I've wondered about the OP's question from time to time. When I was in grad school a long time ago, we were studying pattern recognition and we spent some time learning about some of the mechanics of human perception. My thesis advisor had published a theory that the brain takes what it gets from the optic nerves and essentially performs a 2D Fourier Transform of the image, that is, the human visual system operates in Fourier space. This drastically reduces the storage requirements for visual information. This theory explained alot of things about our vision. Like, why optical illusions work they way they do. Like, why you can look at a bunch of vertical lines from a certain distance where you can determine that you are looking at a bunch of vertical lines, but you can't actually "see" any individual line. And many other question about how the brain does certain things so efficiently. (For those willing, this paper discusses the top,
Physiologically-Based Pattern Analysis - ScienceDirect ). Anyway, we used 2D Fourier transforms, plus some other algorithms (based on what we thought the brain would do) to come up with pattern recognition algorithms that could recognize thngs like cars, planes, ships, tanks, and such no matter the view angle, the size, or the color, etc, like the brain does.
To me, this is a fascinating concept.
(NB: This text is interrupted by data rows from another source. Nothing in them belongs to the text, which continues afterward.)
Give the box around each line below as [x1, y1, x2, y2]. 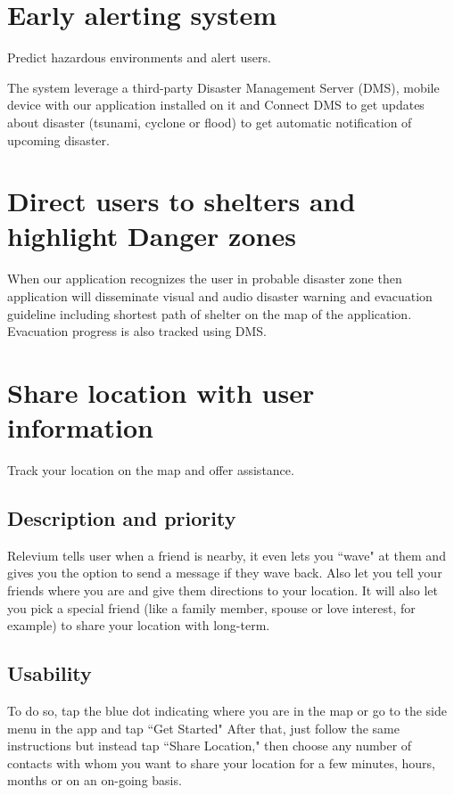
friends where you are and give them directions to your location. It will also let [7, 581, 439, 600]
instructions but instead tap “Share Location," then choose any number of [7, 736, 412, 755]
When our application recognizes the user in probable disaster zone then [7, 269, 402, 288]
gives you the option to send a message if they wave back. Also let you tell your [7, 563, 442, 582]
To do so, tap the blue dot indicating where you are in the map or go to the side [7, 701, 447, 720]
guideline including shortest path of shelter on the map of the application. [7, 304, 412, 323]
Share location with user [7, 373, 315, 410]
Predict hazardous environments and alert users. [7, 48, 271, 67]
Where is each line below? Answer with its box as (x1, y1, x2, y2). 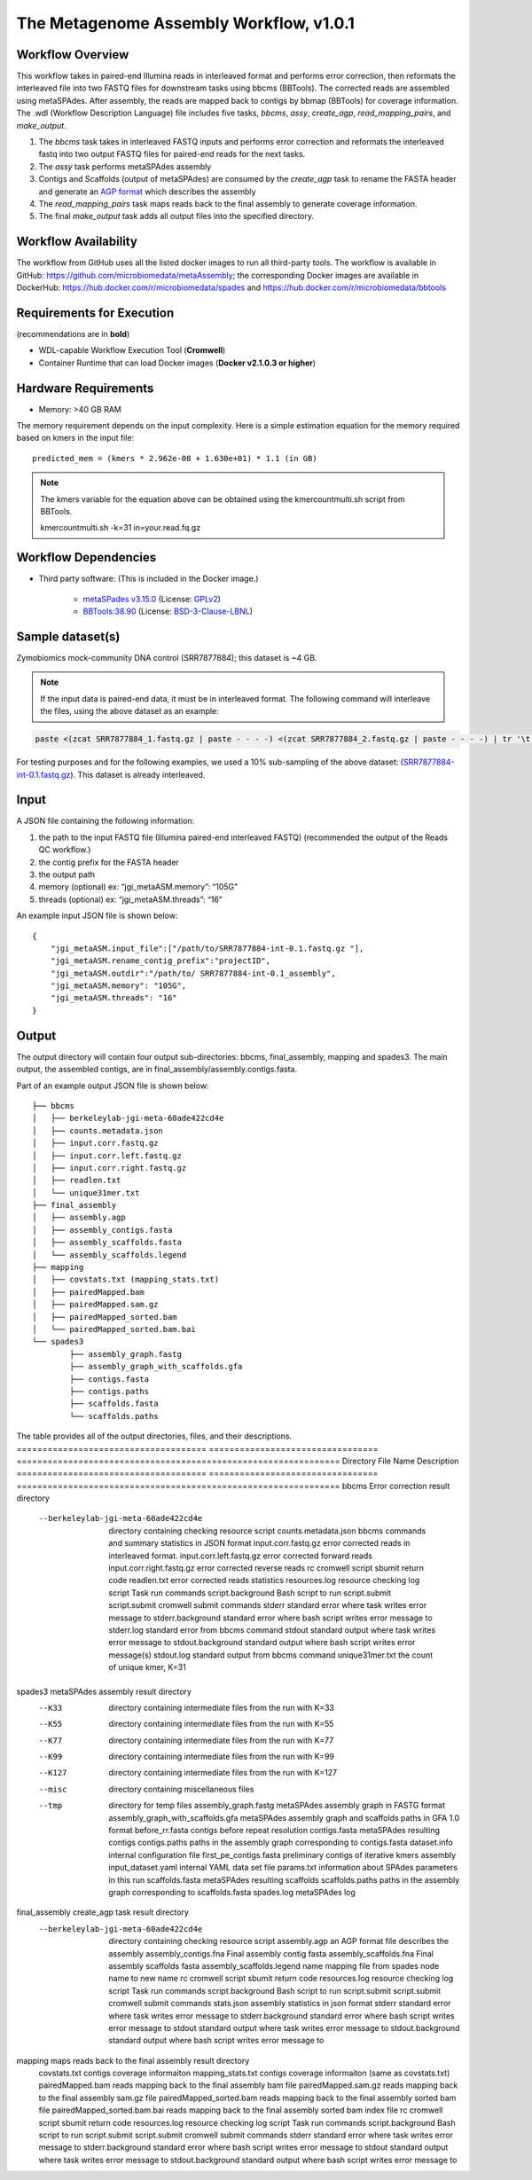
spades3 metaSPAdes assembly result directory (16, 1686, 192, 1697)
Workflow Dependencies (16, 550, 157, 565)
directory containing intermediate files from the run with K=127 (108, 1768, 337, 1778)
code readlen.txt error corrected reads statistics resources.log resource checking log (108, 1575, 420, 1586)
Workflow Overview (16, 47, 129, 62)
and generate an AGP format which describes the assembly (38, 186, 256, 197)
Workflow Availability (16, 234, 137, 249)
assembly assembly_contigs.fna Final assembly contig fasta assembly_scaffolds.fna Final (108, 1948, 434, 1959)
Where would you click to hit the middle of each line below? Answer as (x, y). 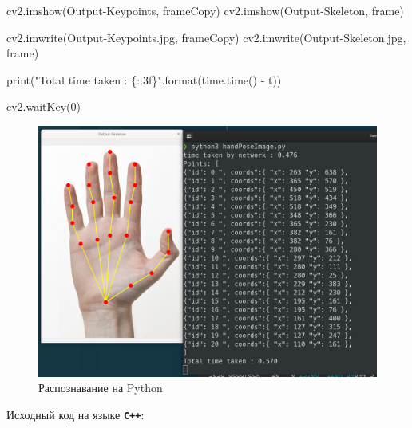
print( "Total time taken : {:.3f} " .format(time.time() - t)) (144, 79)
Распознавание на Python (101, 388)
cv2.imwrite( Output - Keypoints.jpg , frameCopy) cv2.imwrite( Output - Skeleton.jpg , (206, 37)
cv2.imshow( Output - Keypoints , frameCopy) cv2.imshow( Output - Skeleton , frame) (205, 10)
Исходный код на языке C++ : (75, 414)
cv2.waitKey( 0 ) (44, 106)
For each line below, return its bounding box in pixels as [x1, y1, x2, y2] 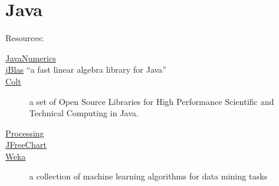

Does the brain have similar algorithms for audio. How do we remember sounds? We certain don't store a recording of everything we've heard in our brain. That would cost too much. But we must store some encoded/transformed version of what we hear, similar to how vision works.
So when you look at the common optical allusion of two lines that are actually the same length, however one line has outward pointing arrows and the other inward pointing arrows, you can absolutely measure that and determine the lines are the same length. But after you do a 2D Fourier transform on them, one is clearly longer than the other and it is the same one that humans will say is longer (the illusion) when they look at them.
So, it could be that human hearing, like vision, is not just about what frequencies can be perceived and at what levels, but also how the signal is perceived after the brain does the transform on it, which it seems that it does. I'm sure if we knew exactly what the brain was doing we could measure what happens when we simulate that transform. But of course we don't. We know some kinds of noise/distortion are more audible than others, perhaps related to what happens in transformation. And perhaps there are combinations of things that are not well handled by our physiological encoders, be it for good or bad.
Another phenomena that has occurred to me is that a sound coming from dead center in a stereo image (phantom center) will not sound the same as the same sound played through the center channel assuming that the speakers and gear are all perfect. They might measure the same using a normal mic that does not have the gain patter of a pair of ears. That is due to the actual angle the sound is entering the ear and its gain pattern. This is why you just cant get a phantom center to sound like a center channel speaker, no matter what. Simply rotating or heads in any direction, even slightly, alters the sound. And how the sounds reflecting around the room really effect the sound.
So, yeah, I think there are things that cannot (or are not) measurable in practical terms that effect what we think we hear.